• [PROBLEM DETAILS]
In the records that follow, find the line containing "below as [x1, y1, x2, y2]." and the line containing "Analysis of the", then transcribe both and every line between them exactly, omitting pictures.

====== TASK MATERIAL ======

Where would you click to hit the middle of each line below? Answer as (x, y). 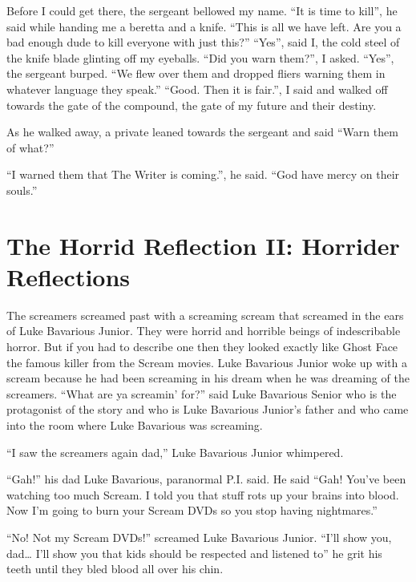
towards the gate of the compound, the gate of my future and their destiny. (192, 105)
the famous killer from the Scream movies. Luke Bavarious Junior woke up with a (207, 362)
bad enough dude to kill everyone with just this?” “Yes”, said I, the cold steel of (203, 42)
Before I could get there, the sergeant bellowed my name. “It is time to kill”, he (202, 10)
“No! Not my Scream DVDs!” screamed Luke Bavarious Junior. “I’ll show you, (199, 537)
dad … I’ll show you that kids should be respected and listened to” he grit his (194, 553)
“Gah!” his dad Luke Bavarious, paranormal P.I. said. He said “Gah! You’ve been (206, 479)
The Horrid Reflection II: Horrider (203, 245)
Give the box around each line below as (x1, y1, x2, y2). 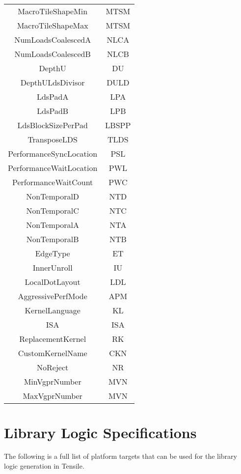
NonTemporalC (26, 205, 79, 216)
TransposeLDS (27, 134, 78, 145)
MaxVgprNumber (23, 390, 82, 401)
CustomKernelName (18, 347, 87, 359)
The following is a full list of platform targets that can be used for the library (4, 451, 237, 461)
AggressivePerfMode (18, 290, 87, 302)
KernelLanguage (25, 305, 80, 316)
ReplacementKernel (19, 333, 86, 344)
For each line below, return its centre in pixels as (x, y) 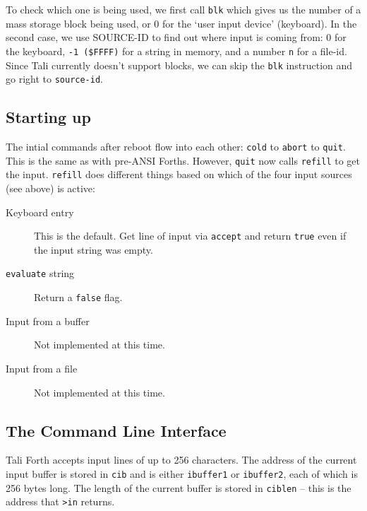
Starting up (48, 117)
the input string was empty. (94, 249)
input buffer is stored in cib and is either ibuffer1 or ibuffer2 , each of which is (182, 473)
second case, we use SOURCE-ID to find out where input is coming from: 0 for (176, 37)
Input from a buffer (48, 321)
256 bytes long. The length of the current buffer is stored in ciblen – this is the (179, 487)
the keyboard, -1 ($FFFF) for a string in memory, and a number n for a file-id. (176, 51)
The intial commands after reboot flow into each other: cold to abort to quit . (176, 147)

======
====== TASK MATERIAL ======

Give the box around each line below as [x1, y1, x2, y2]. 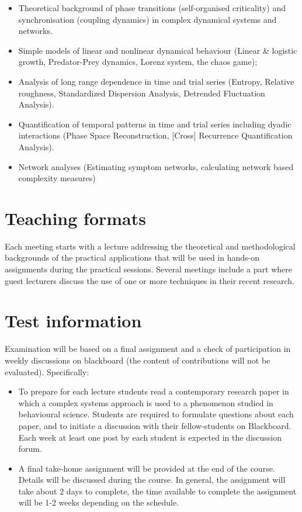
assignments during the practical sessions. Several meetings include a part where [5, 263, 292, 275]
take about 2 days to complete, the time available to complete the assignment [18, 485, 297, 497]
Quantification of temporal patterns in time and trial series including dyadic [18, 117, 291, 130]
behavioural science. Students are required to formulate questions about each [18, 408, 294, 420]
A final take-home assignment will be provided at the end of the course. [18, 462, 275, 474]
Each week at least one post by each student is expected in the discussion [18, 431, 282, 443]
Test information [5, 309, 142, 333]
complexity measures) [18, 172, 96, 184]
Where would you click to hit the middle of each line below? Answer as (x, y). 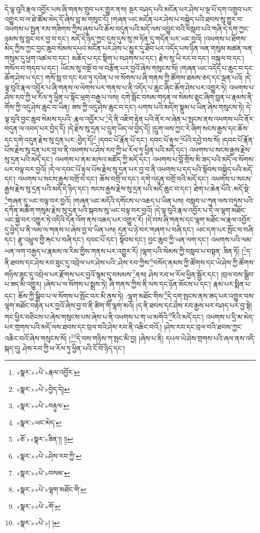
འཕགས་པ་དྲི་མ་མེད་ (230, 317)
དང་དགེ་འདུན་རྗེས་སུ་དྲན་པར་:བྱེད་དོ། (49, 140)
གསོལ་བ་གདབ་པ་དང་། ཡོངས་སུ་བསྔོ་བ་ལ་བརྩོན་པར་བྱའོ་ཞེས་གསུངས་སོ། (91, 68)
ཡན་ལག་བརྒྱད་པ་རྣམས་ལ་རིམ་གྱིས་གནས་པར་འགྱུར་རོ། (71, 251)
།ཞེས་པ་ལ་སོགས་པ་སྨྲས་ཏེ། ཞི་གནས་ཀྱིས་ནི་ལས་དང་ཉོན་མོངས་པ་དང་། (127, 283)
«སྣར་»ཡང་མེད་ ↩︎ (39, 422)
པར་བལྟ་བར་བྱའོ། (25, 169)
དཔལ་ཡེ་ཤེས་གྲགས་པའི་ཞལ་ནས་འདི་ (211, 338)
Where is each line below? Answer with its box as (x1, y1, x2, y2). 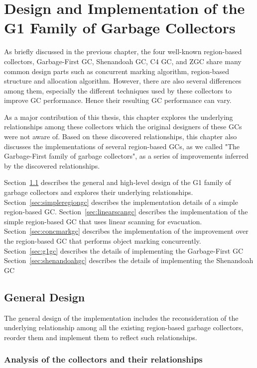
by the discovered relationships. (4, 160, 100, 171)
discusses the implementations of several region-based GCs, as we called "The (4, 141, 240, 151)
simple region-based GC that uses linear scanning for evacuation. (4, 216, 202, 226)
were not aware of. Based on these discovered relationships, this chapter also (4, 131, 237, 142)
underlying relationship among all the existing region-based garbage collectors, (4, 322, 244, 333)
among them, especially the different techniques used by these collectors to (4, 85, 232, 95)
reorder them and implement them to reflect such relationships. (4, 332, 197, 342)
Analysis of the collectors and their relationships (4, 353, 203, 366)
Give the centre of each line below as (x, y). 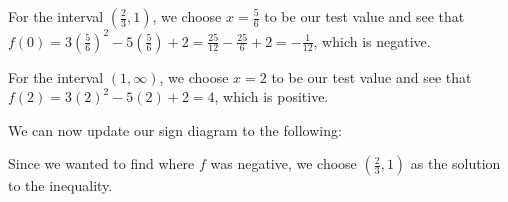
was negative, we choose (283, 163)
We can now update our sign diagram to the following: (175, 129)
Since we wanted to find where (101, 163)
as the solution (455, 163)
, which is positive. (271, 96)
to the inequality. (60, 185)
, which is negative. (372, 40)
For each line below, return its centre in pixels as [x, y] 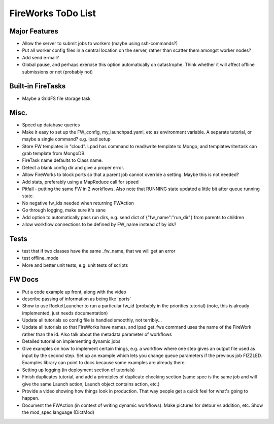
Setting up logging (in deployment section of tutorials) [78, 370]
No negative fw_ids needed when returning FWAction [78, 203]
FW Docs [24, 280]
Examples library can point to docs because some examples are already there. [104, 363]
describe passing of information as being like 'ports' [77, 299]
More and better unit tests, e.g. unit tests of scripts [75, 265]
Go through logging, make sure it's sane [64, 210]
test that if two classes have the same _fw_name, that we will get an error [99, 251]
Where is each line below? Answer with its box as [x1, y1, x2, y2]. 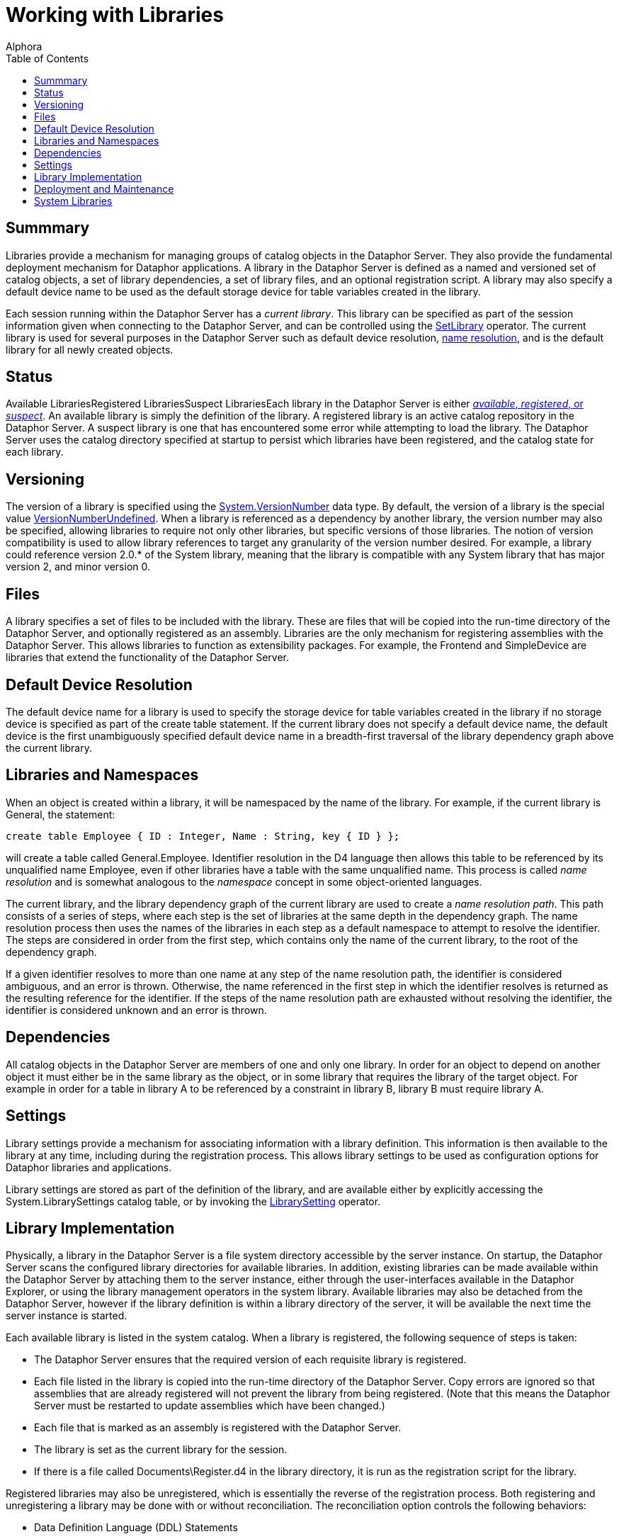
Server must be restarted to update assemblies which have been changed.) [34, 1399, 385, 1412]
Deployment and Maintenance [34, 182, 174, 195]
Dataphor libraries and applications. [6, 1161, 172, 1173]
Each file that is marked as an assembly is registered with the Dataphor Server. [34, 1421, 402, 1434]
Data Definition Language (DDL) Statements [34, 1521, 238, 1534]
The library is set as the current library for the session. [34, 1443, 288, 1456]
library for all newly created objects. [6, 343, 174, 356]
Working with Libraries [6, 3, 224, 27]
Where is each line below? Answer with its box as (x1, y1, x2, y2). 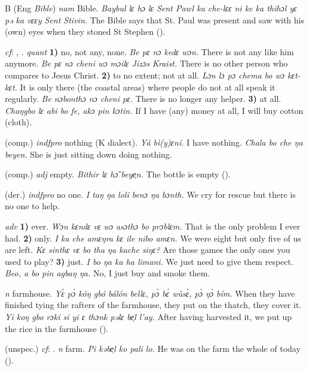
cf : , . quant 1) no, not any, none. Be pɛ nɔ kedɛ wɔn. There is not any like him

======
====== TASK MATERIAL ======

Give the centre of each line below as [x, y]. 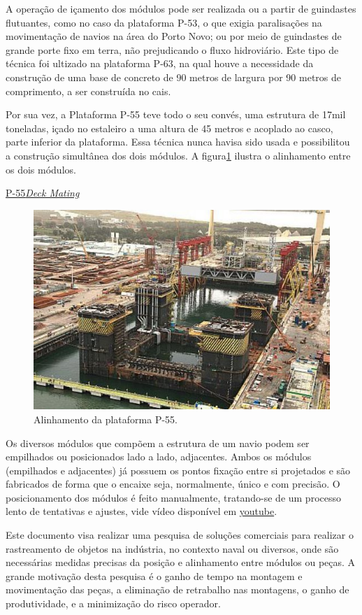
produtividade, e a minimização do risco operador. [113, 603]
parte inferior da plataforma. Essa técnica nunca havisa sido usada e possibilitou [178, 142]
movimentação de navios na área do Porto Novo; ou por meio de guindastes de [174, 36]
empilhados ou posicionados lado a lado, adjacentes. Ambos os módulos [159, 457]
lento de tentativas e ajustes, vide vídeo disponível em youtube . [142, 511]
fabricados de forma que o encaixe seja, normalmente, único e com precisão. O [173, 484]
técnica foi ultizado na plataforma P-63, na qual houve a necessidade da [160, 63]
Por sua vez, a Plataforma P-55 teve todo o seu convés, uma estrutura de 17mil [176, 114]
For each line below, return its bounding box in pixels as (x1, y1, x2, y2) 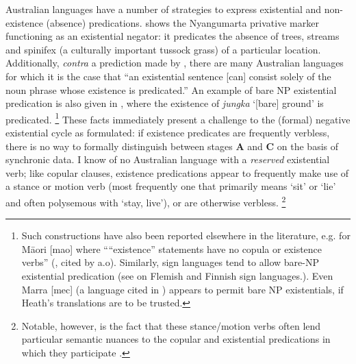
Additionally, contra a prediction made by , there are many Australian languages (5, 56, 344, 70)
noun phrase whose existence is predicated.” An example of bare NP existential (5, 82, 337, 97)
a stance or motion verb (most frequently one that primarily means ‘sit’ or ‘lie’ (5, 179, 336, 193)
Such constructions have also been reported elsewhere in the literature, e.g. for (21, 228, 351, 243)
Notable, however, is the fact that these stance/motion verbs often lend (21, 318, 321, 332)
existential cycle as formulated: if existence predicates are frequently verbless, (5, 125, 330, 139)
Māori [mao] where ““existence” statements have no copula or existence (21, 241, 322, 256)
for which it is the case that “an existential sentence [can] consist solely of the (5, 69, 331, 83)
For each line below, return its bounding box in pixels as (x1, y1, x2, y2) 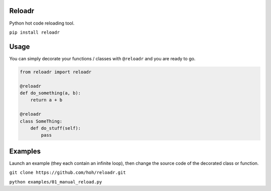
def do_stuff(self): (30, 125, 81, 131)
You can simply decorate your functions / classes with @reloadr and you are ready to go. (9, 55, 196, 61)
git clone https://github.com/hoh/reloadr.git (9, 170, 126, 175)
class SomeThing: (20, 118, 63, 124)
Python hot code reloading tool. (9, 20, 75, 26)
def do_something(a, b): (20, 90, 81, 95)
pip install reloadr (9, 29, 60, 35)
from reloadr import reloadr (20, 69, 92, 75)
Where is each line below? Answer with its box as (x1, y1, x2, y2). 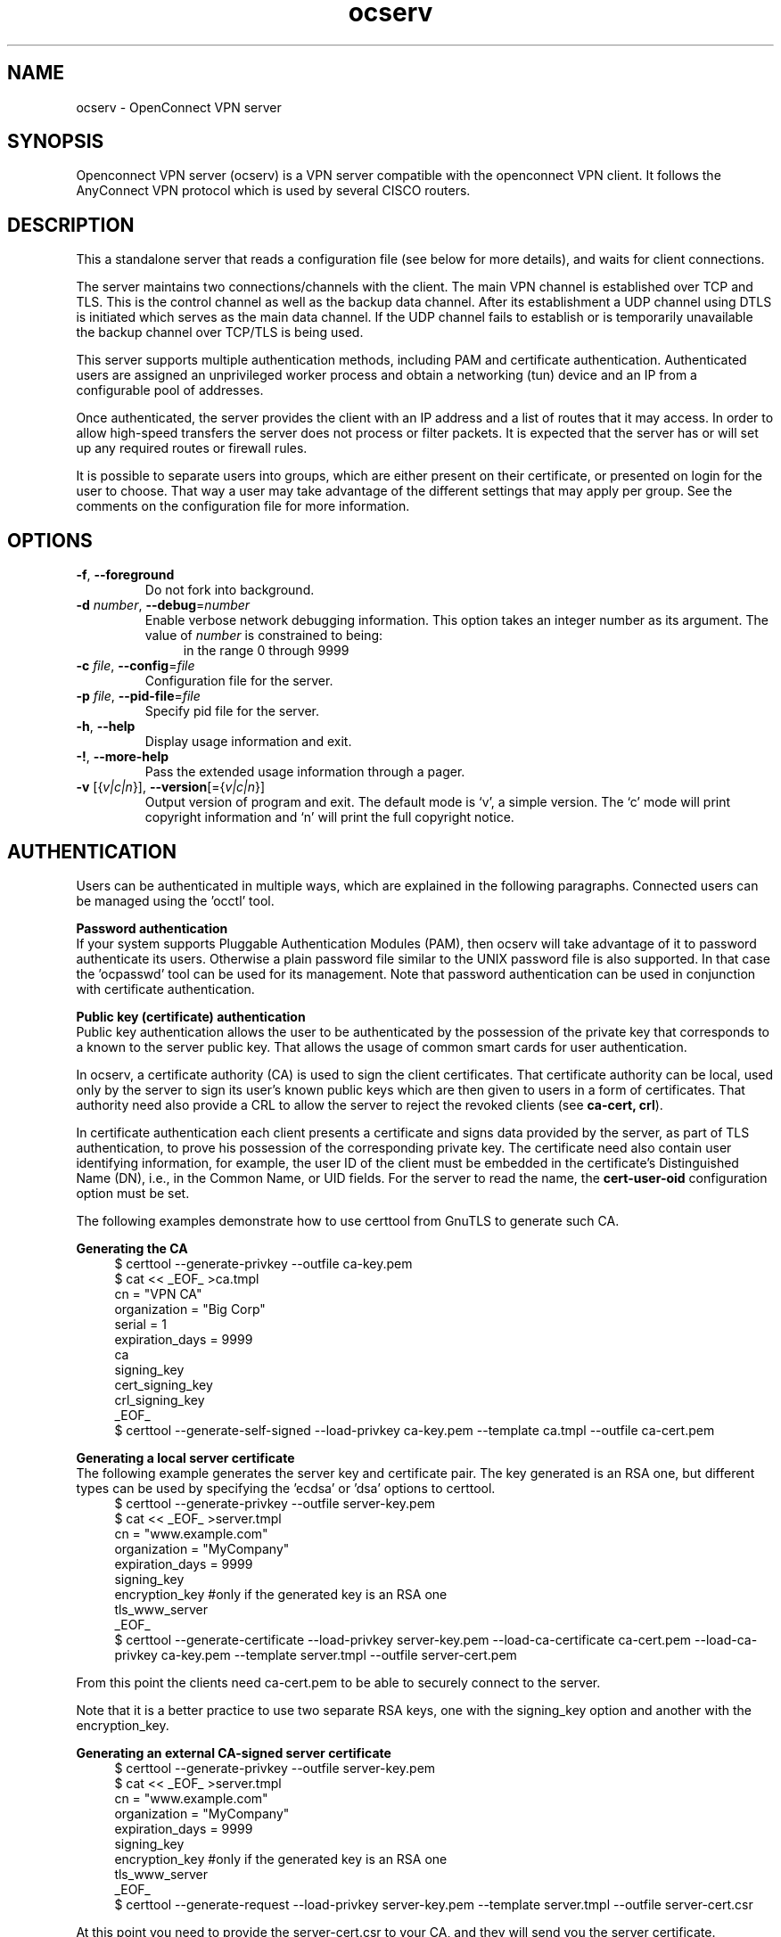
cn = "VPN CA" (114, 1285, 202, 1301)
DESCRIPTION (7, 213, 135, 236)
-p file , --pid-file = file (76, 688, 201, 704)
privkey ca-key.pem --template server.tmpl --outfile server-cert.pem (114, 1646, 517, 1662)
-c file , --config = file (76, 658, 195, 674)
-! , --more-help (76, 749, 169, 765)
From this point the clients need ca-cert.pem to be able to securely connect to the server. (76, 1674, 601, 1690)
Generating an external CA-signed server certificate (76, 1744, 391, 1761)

======

• [ANSWER FOR THIS EXERCISE]
Give the box around each line below as [x1, y1, x2, y2]. 
assignments during the practical sessions. Several meetings include a part where [5, 263, 292, 275]
take about 2 days to complete, the time available to complete the assignment [18, 485, 297, 497]
Quantification of temporal patterns in time and trial series including dyadic [18, 117, 291, 130]
behavioural science. Students are required to formulate questions about each [18, 408, 294, 420]
A final take-home assignment will be provided at the end of the course. [18, 462, 275, 474]
Each week at least one post by each student is expected in the discussion [18, 431, 282, 443]
Test information [5, 309, 142, 333]
complexity measures) [18, 172, 96, 184]
Where would you click to hit the middle of each line below? Answer as (x, y). 
འཕགས་པ་དྲི་མ་མེད་ (230, 317)
དང་དགེ་འདུན་རྗེས་སུ་དྲན་པར་:བྱེད་དོ། (49, 140)
གསོལ་བ་གདབ་པ་དང་། ཡོངས་སུ་བསྔོ་བ་ལ་བརྩོན་པར་བྱའོ་ཞེས་གསུངས་སོ། (91, 68)
ཡན་ལག་བརྒྱད་པ་རྣམས་ལ་རིམ་གྱིས་གནས་པར་འགྱུར་རོ། (71, 251)
།ཞེས་པ་ལ་སོགས་པ་སྨྲས་ཏེ། ཞི་གནས་ཀྱིས་ནི་ལས་དང་ཉོན་མོངས་པ་དང་། (127, 283)
«སྣར་»ཡང་མེད་ ↩︎ (39, 422)
པར་བལྟ་བར་བྱའོ། (25, 169)
དཔལ་ཡེ་ཤེས་གྲགས་པའི་ཞལ་ནས་འདི་ (211, 338)
Where is each line below? Answer with its box as (x1, y1, x2, y2). 
by the discovered relationships. (4, 160, 100, 171)
discusses the implementations of several region-based GCs, as we called "The (4, 141, 240, 151)
simple region-based GC that uses linear scanning for evacuation. (4, 216, 202, 226)
were not aware of. Based on these discovered relationships, this chapter also (4, 131, 237, 142)
underlying relationship among all the existing region-based garbage collectors, (4, 322, 244, 333)
among them, especially the different techniques used by these collectors to (4, 85, 232, 95)
reorder them and implement them to reflect such relationships. (4, 332, 197, 342)
Analysis of the collectors and their relationships (4, 353, 203, 366)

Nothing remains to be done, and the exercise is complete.